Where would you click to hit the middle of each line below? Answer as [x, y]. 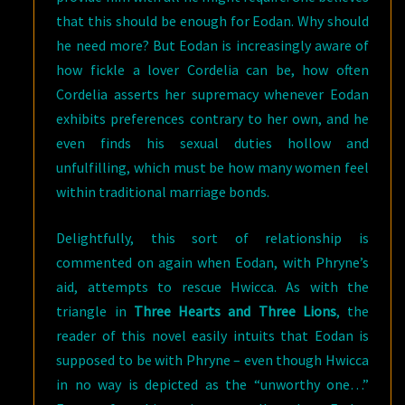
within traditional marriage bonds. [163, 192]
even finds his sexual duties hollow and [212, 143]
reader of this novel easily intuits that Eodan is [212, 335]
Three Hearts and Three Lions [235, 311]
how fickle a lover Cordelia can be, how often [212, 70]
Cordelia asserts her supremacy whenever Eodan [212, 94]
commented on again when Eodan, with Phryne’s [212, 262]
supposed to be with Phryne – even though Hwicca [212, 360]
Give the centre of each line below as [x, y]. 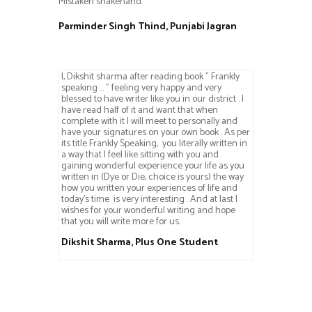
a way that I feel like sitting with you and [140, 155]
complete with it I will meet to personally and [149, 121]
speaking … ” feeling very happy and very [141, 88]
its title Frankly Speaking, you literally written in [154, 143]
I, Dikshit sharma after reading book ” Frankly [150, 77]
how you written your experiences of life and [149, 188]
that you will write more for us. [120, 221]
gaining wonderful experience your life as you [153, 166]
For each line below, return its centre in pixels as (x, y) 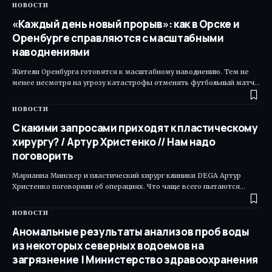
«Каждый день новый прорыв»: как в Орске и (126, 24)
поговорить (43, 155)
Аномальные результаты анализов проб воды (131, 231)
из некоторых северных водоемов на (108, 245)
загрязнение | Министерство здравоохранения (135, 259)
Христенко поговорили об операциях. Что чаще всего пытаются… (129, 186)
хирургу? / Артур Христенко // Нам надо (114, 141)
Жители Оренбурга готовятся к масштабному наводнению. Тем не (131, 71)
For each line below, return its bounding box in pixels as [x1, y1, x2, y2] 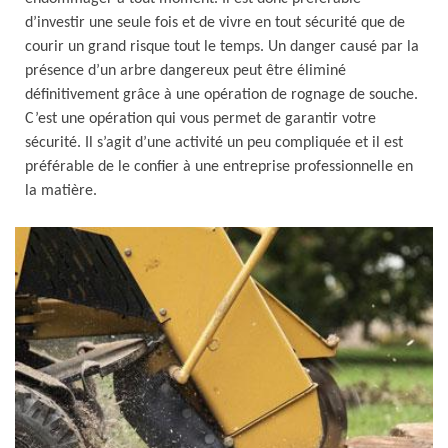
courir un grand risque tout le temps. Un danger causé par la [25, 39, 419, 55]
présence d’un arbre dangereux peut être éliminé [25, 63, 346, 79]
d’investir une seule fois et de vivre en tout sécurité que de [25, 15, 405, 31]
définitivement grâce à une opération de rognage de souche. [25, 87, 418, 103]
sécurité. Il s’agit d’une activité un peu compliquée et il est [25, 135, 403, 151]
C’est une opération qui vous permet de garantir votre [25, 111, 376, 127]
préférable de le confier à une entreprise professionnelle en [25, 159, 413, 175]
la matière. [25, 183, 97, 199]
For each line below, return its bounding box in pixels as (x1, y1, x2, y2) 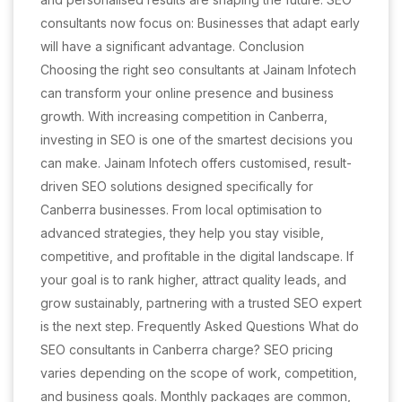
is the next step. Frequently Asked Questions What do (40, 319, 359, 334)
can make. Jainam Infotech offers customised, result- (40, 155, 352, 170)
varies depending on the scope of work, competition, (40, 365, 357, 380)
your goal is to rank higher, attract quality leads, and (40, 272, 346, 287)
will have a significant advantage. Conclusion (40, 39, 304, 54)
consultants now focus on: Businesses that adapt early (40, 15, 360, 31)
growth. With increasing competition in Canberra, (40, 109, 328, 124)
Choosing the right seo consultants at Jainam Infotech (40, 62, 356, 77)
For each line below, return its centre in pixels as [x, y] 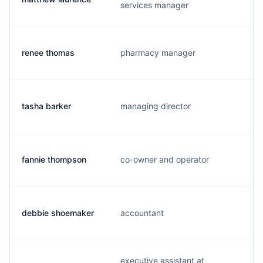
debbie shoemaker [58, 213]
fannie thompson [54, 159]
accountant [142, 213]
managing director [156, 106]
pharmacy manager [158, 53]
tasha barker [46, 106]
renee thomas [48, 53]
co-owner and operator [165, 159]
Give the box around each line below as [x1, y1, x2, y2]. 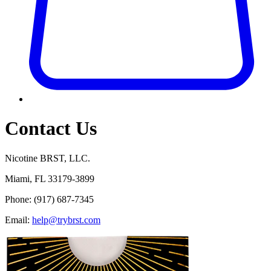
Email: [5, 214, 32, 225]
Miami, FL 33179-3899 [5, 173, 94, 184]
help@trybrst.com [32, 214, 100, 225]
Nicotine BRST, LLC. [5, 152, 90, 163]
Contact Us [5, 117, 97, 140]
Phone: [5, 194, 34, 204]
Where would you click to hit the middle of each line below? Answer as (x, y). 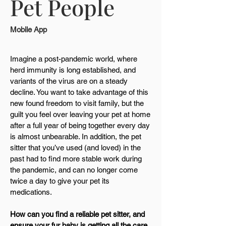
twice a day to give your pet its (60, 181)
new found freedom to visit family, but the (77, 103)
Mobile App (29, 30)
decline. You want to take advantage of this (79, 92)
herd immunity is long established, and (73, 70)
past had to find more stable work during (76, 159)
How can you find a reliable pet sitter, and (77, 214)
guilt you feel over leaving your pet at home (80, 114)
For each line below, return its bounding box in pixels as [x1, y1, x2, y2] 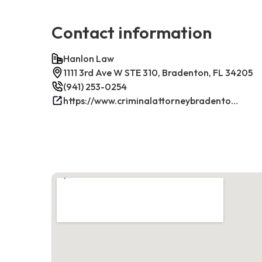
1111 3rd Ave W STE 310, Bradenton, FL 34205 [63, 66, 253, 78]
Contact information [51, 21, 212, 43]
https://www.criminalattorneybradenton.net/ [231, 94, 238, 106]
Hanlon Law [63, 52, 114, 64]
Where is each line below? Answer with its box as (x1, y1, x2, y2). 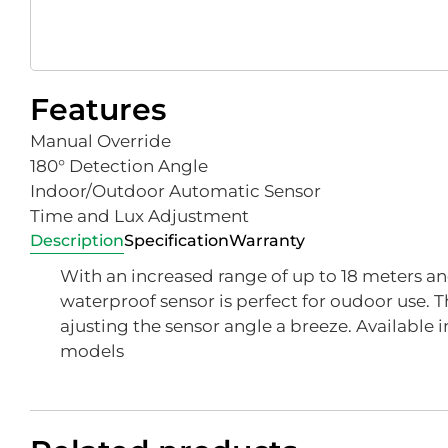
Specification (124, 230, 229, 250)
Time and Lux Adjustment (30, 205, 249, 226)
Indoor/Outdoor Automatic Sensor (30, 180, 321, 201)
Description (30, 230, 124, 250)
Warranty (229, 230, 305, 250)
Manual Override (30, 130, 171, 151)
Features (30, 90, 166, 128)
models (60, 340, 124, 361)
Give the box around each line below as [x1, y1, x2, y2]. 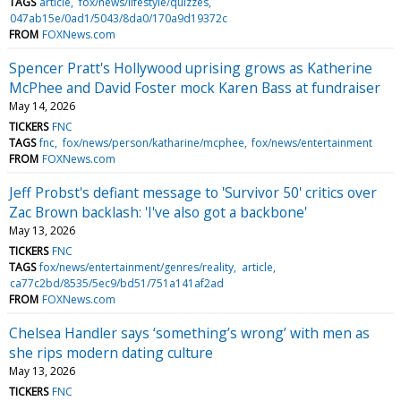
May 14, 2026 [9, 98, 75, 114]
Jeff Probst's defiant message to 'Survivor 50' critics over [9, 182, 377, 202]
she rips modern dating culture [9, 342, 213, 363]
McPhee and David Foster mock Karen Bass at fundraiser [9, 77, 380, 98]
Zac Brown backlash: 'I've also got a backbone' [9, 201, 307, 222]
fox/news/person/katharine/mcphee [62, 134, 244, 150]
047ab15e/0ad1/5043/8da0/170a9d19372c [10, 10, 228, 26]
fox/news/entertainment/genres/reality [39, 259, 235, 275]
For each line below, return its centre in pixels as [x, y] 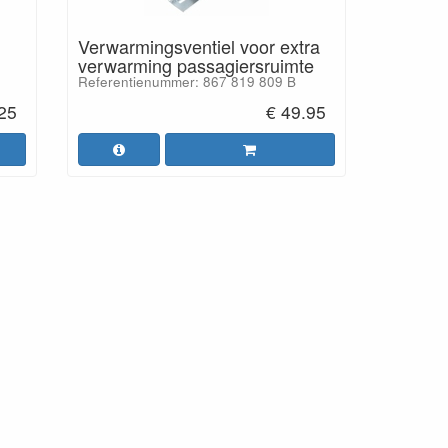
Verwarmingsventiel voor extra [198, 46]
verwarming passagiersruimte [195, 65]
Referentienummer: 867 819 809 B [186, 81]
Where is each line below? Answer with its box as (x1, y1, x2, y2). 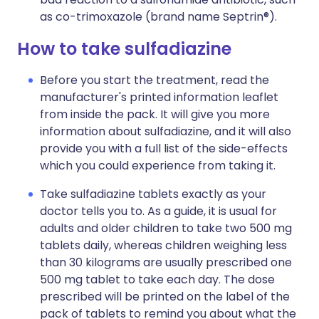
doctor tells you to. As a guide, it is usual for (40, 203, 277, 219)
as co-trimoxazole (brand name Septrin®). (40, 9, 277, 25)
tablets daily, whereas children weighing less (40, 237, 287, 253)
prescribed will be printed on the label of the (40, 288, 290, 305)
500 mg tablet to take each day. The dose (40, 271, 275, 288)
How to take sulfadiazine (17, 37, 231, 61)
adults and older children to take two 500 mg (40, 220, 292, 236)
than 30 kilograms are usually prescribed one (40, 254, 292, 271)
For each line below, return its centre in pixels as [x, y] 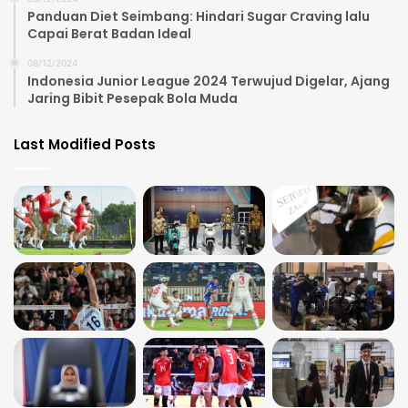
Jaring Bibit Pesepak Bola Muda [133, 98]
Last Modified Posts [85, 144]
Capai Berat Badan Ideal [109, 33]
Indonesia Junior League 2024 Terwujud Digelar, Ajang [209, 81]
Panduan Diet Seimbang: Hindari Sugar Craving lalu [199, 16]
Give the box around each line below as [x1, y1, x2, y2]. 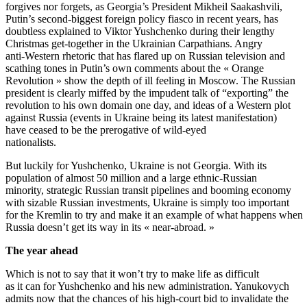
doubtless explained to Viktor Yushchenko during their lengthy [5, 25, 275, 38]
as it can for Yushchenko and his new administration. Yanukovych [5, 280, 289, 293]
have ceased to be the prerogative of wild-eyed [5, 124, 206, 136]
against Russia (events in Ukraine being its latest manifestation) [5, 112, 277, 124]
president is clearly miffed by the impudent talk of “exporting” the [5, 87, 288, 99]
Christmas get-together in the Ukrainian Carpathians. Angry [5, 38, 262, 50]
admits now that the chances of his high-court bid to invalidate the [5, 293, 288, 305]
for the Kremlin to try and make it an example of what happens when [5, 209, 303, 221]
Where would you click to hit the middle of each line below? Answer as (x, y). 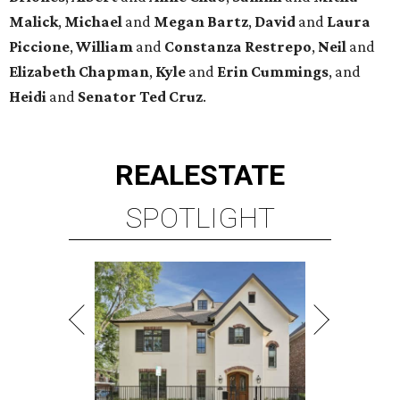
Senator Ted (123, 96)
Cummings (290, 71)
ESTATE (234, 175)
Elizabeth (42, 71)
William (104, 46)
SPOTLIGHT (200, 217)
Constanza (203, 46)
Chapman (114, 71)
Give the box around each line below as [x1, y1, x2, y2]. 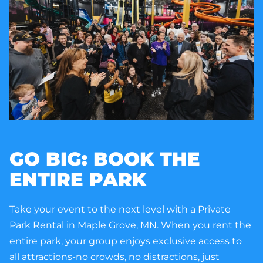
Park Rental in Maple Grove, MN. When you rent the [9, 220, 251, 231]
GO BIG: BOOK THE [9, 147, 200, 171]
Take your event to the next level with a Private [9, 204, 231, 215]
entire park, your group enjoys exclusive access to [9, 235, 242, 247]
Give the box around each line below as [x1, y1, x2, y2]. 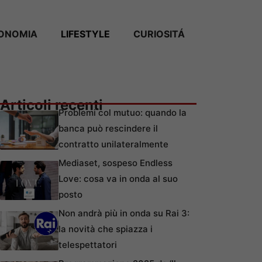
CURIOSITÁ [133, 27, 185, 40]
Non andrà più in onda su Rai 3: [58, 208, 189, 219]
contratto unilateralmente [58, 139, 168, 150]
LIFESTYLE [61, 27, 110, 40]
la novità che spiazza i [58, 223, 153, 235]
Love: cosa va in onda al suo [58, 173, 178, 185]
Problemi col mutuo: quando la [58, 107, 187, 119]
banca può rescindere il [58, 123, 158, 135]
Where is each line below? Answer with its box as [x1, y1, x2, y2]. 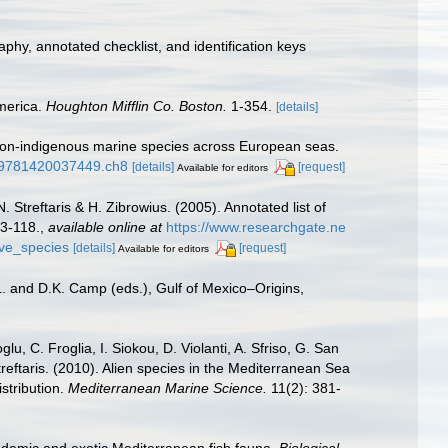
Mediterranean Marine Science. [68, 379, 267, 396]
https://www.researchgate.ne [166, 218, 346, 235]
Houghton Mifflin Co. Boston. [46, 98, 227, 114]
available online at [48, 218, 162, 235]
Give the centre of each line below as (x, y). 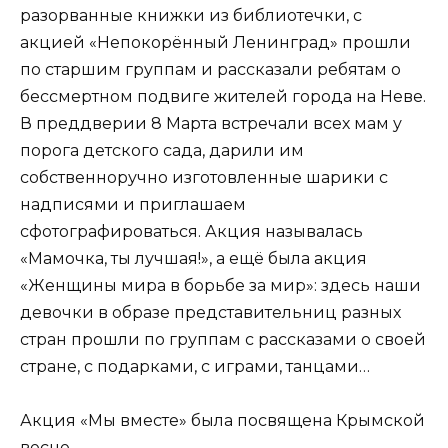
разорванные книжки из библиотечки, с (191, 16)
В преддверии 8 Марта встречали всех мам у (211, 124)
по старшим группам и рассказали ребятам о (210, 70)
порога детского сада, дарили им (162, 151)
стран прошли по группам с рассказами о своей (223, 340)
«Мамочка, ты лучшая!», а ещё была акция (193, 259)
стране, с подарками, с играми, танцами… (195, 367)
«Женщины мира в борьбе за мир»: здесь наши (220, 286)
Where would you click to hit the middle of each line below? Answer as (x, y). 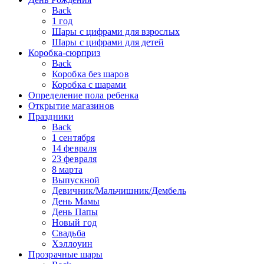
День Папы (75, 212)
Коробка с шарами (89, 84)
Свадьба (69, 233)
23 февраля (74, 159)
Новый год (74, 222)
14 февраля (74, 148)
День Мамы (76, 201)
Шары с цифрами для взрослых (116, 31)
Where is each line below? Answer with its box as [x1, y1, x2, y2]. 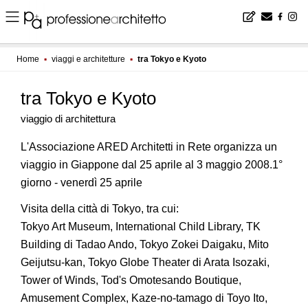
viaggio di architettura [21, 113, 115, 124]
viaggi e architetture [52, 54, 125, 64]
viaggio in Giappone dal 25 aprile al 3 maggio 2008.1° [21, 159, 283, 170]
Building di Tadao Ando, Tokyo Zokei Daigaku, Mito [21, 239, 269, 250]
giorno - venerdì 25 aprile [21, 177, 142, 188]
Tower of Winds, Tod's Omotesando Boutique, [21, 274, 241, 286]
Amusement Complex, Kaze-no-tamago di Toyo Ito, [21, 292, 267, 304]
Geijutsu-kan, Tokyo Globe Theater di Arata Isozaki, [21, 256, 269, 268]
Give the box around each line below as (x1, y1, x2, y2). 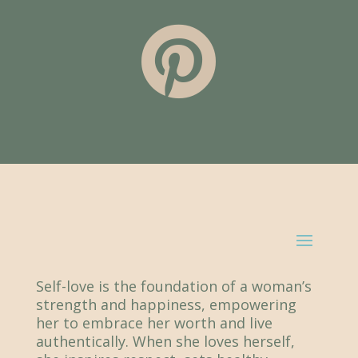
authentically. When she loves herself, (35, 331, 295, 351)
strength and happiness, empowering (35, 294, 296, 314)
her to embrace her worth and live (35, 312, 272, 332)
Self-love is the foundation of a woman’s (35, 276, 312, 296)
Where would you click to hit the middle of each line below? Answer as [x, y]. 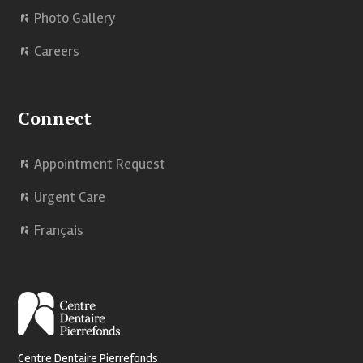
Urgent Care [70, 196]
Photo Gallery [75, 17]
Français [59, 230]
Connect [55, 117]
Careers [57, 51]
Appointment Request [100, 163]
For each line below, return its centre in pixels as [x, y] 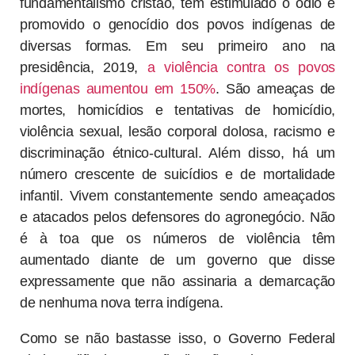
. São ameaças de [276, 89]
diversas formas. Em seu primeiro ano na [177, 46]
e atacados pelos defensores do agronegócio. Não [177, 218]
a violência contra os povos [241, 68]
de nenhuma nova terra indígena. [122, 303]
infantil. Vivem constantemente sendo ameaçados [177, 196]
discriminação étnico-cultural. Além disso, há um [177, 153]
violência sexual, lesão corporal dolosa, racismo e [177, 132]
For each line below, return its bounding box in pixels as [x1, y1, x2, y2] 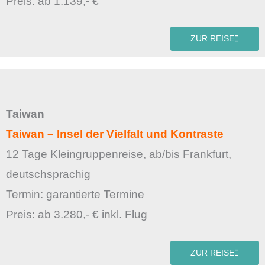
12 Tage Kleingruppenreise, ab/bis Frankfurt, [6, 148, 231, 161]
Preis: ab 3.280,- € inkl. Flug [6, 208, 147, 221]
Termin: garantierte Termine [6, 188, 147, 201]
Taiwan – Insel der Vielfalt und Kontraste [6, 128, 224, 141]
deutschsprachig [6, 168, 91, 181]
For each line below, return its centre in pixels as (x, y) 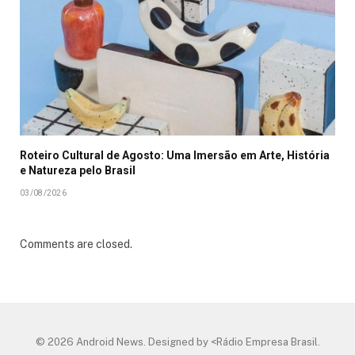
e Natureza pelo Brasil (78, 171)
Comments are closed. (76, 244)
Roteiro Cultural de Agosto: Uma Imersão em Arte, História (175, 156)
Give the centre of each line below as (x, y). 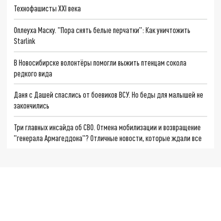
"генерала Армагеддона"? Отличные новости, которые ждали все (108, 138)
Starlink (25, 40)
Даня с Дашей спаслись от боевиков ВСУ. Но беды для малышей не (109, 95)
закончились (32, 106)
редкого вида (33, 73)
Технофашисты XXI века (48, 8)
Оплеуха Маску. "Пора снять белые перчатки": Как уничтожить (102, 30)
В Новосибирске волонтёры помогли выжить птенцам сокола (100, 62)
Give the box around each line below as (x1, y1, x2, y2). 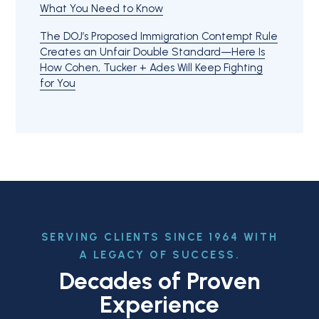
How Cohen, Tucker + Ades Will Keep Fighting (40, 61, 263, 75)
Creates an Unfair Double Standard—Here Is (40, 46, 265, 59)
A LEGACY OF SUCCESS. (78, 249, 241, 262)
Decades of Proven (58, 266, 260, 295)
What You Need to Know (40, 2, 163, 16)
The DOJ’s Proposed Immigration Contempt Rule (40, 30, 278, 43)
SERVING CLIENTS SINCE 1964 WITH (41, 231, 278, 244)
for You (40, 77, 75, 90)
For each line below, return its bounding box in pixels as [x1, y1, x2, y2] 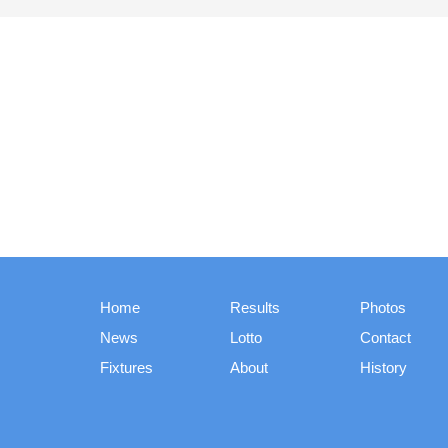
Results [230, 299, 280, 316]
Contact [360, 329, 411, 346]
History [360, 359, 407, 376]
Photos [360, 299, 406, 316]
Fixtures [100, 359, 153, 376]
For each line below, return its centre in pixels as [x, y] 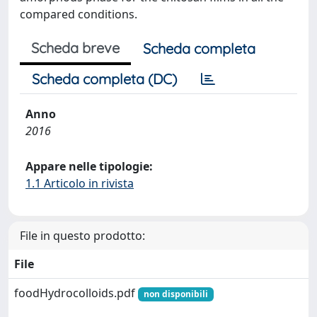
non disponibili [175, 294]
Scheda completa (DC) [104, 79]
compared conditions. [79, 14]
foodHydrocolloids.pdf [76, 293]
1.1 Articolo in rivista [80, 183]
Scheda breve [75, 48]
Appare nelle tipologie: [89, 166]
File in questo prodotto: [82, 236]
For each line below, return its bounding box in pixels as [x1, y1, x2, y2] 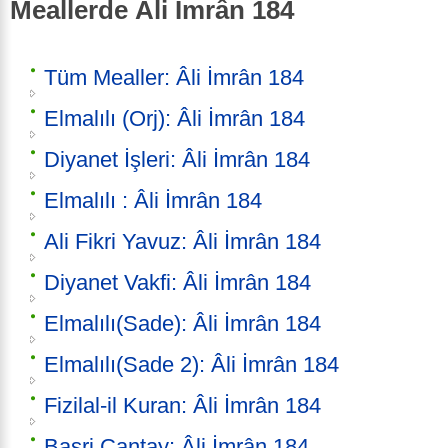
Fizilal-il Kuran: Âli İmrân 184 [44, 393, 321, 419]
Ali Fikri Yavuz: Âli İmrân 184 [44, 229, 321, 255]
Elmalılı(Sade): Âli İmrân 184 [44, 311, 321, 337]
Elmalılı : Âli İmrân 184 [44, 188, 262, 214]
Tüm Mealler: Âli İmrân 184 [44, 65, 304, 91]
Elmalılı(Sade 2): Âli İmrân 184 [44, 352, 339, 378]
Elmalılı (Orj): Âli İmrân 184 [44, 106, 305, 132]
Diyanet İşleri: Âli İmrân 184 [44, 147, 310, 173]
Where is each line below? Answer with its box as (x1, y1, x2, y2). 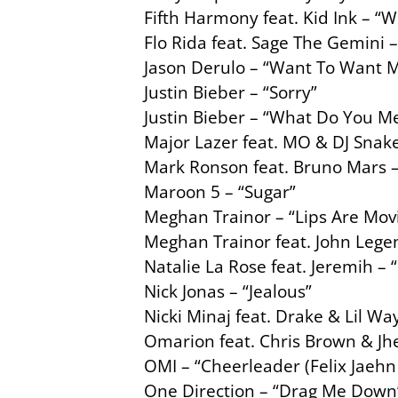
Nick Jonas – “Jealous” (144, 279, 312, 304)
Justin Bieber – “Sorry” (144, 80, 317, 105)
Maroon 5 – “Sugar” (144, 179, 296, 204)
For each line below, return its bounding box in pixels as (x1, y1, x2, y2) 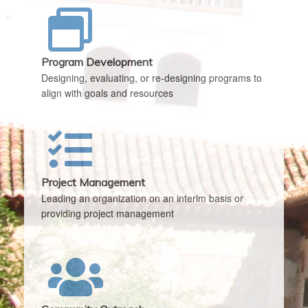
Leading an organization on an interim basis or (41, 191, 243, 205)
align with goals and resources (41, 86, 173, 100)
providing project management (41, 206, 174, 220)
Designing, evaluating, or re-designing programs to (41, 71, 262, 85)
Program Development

• • •

Instructions to follow »
If a line in the data contains the string "aprile", copy it.

Output below »
viaggio in Giappone dal 25 aprile al 3 maggio 2008.1° [21, 159, 283, 170]
giorno - venerdì 25 aprile [21, 177, 142, 188]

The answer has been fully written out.